• **EXERCISE INPUT**
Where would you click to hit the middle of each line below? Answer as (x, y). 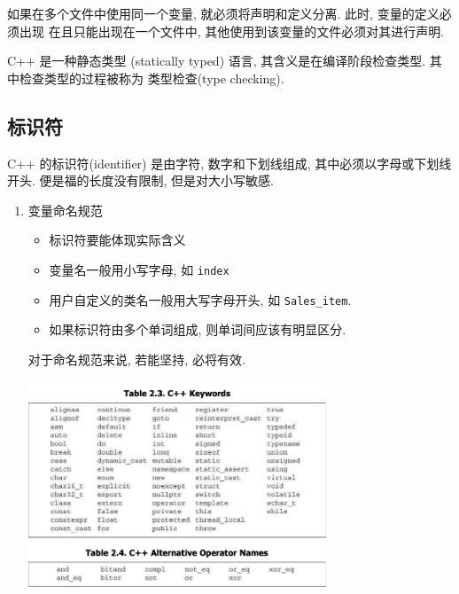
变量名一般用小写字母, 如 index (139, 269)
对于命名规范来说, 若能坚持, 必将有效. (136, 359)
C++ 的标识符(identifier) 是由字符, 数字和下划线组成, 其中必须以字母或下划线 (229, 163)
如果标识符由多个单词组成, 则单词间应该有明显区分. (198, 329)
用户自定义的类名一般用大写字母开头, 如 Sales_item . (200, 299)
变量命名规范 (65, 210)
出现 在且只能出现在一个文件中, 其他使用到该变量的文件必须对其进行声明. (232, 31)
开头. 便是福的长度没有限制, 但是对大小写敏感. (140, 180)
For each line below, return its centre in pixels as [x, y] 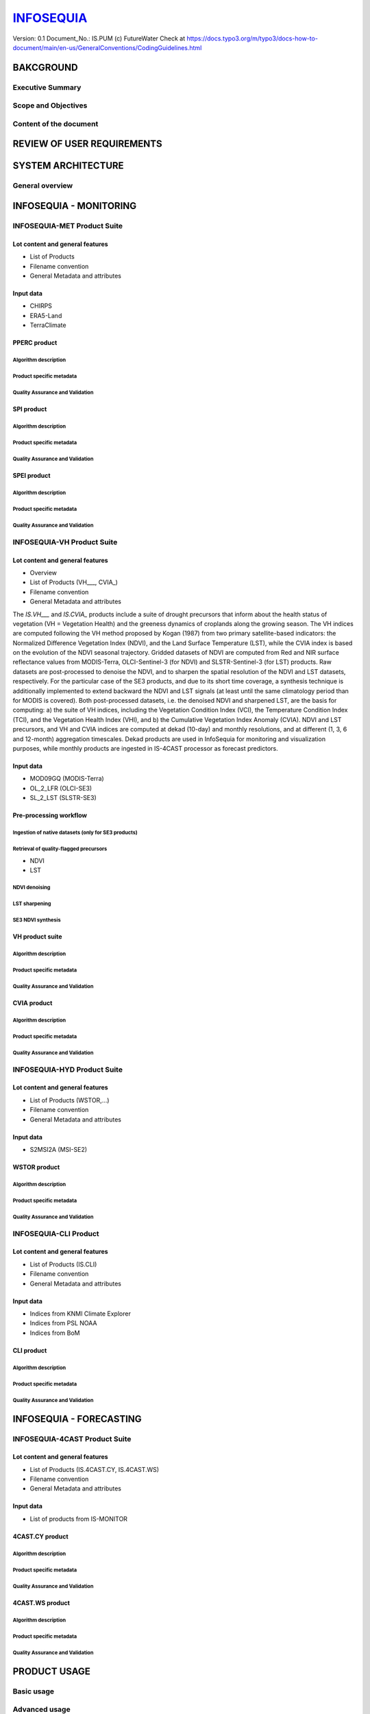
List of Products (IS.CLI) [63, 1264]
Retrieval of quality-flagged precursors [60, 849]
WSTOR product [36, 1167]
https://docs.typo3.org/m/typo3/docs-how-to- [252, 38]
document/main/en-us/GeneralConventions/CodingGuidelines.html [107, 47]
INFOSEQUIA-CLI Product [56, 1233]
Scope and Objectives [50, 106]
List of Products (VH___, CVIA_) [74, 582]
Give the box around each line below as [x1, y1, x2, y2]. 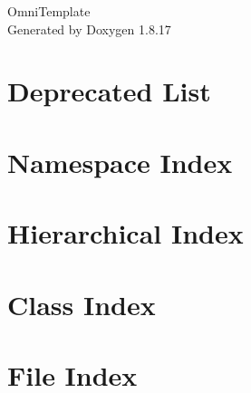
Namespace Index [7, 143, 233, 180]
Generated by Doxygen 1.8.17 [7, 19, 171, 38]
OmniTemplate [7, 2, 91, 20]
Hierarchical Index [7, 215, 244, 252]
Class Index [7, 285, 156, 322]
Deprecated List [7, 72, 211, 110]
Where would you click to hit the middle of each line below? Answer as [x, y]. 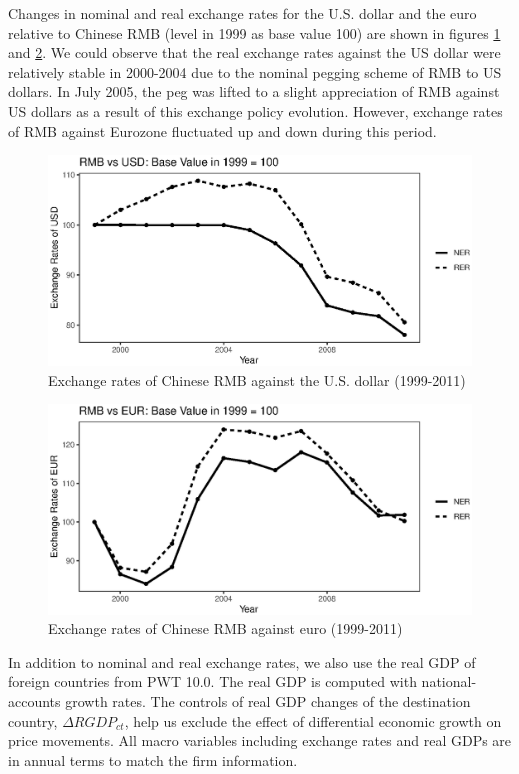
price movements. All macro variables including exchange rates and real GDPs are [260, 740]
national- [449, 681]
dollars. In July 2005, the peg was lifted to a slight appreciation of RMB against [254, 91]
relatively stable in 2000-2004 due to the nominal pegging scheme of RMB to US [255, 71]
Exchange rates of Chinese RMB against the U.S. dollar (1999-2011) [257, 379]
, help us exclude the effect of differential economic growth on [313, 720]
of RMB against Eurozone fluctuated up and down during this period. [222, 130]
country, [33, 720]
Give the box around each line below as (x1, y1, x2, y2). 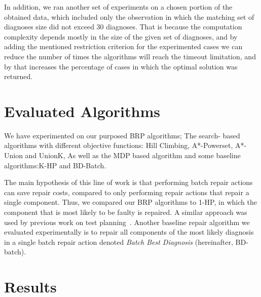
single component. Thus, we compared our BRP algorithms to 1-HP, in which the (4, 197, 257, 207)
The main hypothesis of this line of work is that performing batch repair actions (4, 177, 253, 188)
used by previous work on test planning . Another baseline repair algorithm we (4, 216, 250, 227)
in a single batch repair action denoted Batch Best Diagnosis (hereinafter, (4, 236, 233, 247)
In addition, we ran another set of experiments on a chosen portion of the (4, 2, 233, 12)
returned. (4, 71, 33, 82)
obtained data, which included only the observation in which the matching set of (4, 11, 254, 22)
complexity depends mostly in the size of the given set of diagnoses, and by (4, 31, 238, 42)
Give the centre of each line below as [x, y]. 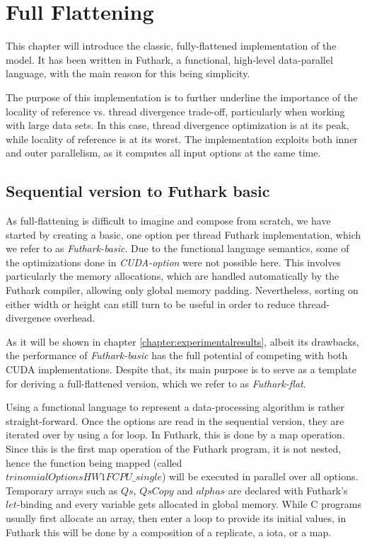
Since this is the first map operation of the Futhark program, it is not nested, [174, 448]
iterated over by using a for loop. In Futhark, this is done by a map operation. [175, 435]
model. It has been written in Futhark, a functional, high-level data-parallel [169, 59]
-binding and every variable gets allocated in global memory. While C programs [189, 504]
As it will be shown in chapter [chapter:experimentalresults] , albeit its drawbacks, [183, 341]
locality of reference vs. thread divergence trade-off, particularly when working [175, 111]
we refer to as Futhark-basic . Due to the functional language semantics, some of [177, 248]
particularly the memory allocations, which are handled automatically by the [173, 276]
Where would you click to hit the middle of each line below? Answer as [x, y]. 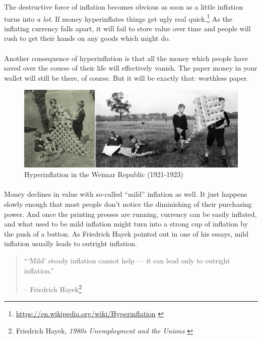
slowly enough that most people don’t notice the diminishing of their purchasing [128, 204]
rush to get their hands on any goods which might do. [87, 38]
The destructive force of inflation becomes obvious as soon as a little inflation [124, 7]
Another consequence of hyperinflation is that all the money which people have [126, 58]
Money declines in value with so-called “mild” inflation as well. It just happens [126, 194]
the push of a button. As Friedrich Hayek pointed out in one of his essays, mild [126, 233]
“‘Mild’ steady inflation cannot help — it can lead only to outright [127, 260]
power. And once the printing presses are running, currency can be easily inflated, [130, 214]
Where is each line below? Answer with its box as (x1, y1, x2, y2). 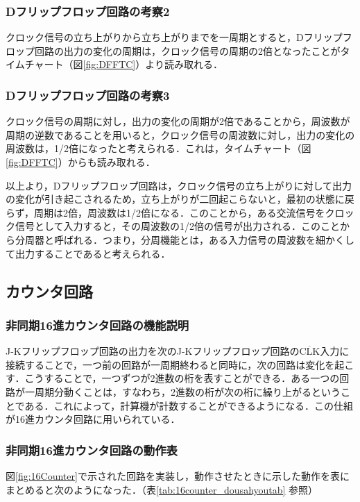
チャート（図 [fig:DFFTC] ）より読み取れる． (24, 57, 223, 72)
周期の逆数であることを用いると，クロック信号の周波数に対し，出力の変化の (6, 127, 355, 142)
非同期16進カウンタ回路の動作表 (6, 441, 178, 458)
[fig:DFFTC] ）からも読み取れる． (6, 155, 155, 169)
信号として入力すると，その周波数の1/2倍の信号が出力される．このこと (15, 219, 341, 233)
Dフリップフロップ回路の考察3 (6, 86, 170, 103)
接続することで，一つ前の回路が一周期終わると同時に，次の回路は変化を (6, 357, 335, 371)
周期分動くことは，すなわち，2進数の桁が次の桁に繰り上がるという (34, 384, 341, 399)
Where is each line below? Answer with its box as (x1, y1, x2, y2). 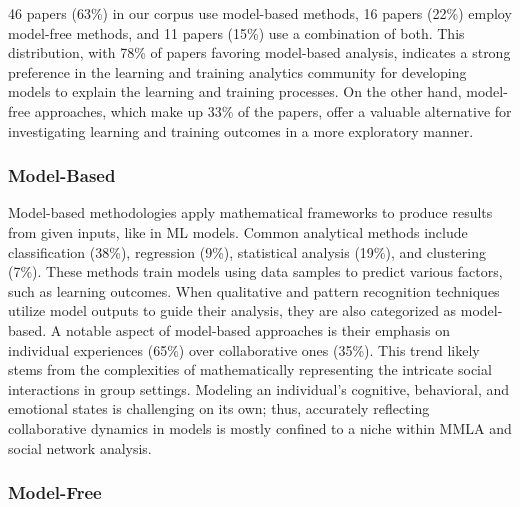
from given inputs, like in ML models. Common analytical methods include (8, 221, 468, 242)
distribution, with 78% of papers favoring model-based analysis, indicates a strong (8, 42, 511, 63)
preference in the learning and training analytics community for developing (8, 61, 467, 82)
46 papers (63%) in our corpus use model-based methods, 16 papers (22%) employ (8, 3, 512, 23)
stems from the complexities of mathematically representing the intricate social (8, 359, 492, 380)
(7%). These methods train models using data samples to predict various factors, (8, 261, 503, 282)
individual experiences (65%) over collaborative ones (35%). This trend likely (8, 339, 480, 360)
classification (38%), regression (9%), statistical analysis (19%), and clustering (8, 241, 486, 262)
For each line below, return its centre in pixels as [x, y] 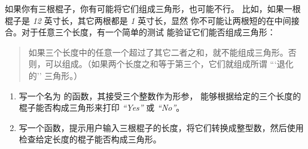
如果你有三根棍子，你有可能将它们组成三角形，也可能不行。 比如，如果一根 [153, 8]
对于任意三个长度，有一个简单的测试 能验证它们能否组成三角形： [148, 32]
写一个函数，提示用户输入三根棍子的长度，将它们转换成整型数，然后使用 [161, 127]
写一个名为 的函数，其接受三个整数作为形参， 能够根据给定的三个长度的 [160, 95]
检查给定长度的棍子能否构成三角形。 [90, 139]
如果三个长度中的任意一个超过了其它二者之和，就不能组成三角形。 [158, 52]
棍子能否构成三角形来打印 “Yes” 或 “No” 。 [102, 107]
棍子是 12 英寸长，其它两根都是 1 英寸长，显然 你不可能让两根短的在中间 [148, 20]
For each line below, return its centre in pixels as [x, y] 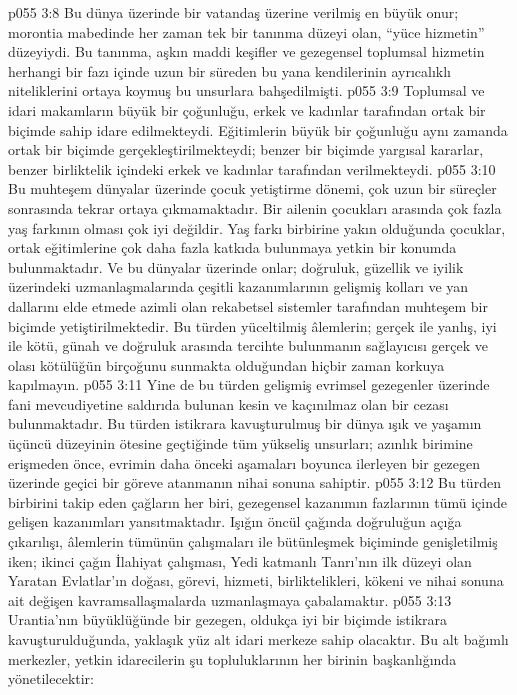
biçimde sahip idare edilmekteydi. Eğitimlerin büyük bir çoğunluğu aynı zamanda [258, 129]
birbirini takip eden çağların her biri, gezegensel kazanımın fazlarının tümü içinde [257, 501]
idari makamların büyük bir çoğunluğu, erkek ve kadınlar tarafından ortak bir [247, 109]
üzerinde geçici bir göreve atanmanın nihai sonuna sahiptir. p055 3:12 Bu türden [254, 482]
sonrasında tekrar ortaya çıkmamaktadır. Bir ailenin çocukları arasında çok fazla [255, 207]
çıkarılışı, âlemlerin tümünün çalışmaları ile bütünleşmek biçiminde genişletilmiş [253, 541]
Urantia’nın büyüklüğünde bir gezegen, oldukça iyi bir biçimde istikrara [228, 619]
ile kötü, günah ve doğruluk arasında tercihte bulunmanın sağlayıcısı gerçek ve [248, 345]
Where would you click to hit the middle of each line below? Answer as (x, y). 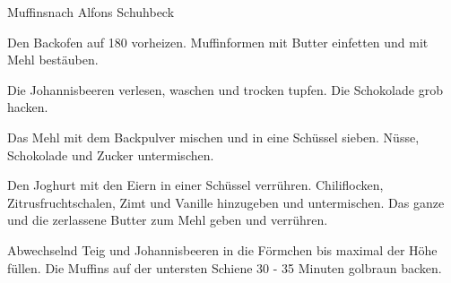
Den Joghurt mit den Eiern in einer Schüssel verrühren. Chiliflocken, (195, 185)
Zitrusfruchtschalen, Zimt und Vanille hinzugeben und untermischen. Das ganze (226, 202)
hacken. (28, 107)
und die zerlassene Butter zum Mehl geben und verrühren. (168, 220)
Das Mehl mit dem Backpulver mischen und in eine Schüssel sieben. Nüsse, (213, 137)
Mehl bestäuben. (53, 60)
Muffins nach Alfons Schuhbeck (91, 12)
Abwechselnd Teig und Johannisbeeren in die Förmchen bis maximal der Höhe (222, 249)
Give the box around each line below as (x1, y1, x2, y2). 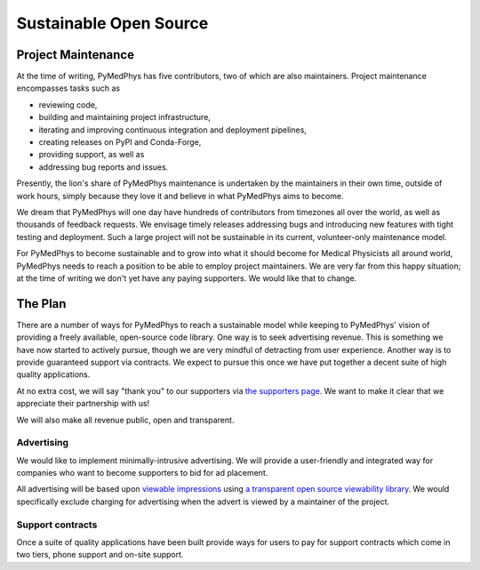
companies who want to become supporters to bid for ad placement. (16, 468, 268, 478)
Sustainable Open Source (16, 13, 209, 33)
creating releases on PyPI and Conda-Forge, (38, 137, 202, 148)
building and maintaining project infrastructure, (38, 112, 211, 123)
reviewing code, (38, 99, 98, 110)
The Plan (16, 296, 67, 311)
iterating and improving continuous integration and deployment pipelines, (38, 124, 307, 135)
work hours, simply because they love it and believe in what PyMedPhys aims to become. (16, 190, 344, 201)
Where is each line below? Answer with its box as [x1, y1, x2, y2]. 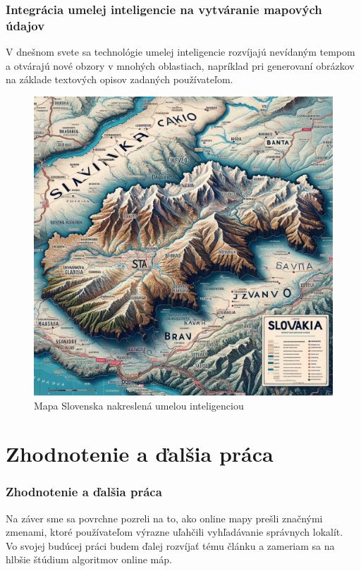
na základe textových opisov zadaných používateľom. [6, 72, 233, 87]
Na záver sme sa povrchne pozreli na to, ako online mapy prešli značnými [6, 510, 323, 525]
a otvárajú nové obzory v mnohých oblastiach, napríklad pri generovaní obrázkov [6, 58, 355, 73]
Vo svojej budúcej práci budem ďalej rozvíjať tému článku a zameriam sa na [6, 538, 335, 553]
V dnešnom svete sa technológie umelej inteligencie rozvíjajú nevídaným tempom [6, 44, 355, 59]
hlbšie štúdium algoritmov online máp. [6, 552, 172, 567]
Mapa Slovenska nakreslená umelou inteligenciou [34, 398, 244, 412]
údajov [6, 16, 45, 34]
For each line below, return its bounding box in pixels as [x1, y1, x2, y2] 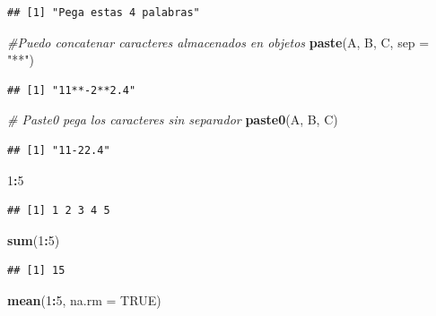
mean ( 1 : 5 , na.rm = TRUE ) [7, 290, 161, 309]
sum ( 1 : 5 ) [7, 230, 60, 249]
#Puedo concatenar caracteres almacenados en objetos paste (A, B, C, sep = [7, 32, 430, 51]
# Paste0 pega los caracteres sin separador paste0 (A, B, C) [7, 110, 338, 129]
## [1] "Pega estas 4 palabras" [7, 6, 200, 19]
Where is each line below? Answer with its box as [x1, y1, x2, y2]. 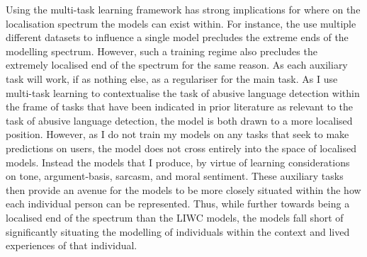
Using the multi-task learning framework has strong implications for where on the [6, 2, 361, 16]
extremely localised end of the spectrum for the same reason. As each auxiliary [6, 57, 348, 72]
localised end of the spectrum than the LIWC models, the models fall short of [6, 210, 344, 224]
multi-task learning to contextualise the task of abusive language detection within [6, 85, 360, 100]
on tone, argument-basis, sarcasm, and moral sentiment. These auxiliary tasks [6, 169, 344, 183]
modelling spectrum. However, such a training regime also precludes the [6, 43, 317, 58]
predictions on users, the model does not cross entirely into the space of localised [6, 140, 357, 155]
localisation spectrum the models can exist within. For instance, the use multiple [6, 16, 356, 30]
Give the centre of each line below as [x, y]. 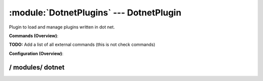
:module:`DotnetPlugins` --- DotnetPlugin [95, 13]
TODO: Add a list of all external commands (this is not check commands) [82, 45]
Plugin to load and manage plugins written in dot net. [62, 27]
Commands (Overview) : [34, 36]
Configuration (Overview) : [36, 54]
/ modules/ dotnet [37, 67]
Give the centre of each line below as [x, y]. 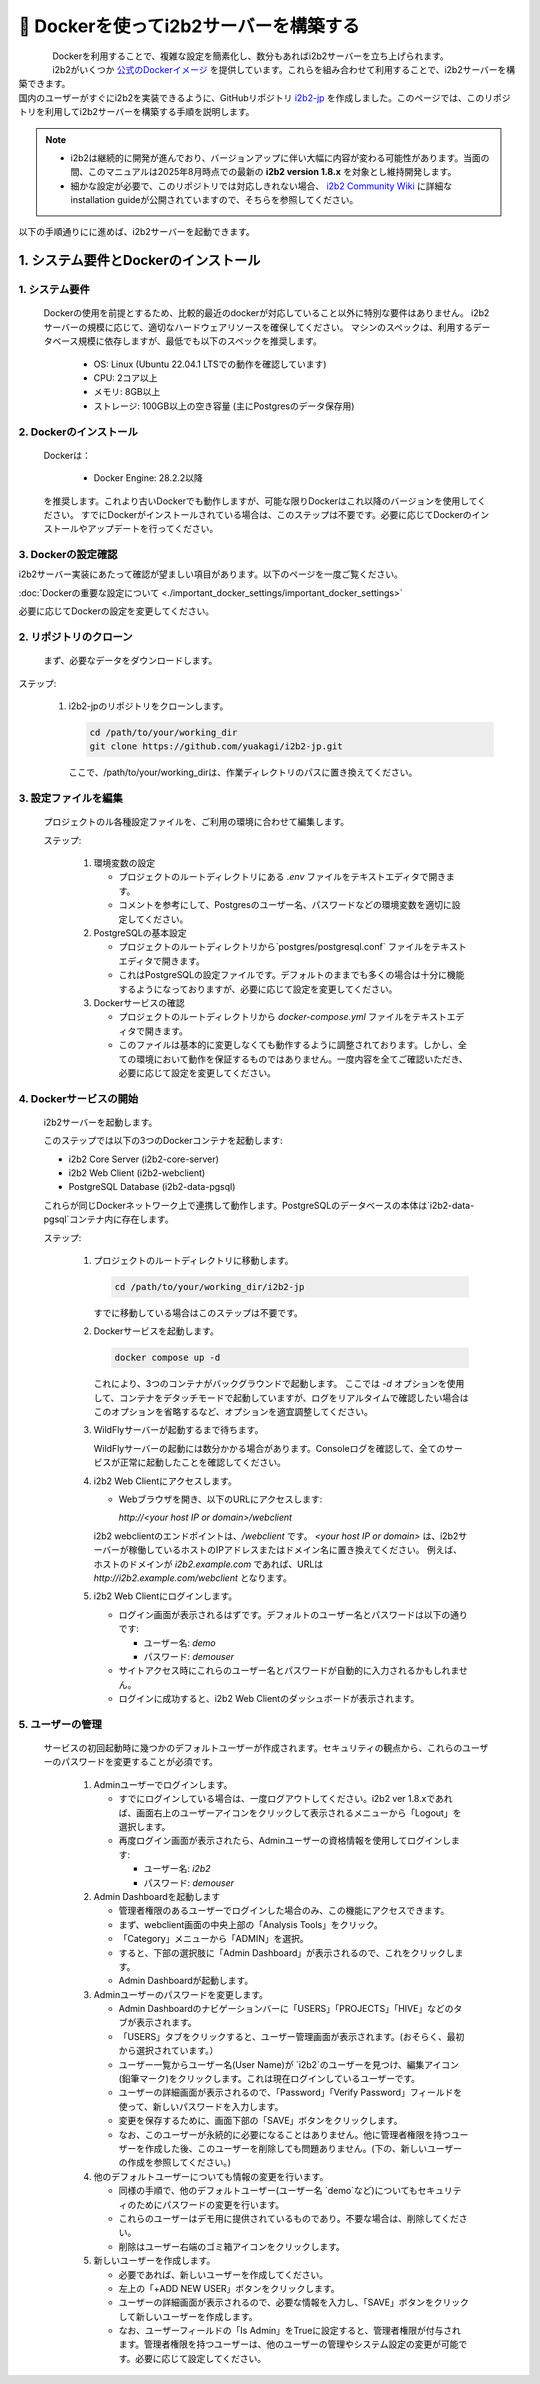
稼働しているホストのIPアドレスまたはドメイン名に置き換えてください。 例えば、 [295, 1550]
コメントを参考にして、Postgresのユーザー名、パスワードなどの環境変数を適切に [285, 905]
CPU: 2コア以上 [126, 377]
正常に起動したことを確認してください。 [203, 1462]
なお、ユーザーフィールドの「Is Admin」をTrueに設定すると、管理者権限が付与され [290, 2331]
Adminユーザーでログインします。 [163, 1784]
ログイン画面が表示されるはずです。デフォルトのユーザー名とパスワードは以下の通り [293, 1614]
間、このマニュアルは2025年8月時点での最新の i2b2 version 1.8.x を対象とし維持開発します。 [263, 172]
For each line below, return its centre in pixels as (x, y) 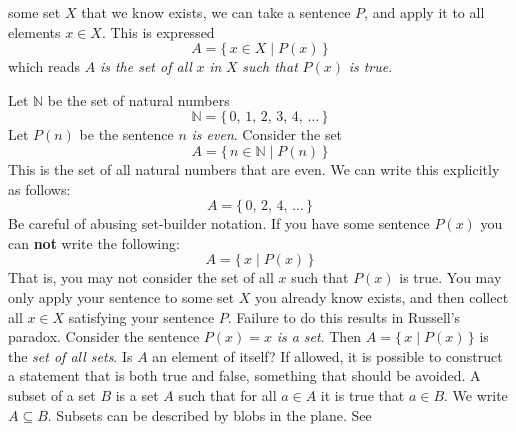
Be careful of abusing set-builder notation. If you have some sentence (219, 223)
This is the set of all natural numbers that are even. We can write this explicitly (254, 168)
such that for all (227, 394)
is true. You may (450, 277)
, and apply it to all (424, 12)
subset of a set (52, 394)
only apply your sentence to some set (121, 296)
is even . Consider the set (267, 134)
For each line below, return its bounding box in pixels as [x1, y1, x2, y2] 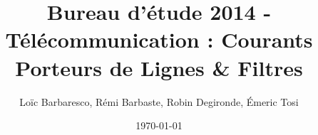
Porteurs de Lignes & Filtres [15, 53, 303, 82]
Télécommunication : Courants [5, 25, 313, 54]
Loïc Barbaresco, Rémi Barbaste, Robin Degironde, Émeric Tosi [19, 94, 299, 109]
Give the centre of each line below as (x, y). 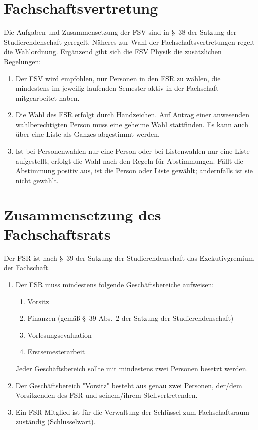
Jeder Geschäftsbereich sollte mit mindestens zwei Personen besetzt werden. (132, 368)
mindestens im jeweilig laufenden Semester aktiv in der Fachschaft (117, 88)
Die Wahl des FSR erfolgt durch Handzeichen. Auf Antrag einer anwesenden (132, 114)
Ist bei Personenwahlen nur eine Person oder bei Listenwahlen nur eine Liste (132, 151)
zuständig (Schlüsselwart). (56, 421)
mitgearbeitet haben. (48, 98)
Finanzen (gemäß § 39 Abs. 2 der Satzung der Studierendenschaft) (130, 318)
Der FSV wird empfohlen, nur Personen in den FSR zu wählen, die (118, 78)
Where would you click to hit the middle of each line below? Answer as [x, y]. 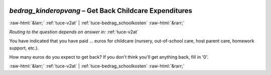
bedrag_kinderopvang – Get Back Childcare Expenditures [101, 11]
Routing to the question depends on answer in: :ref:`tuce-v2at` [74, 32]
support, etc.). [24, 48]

• **WHAT IS REQUIRED**
An exact copy of the entries from the line containing "Routing to the" through the last line is the expected answer.

• **ANSWER FOR THE TASK**
Routing to the question depends on answer in: :ref:`tuce-v2at` [74, 32]
support, etc.). [24, 48]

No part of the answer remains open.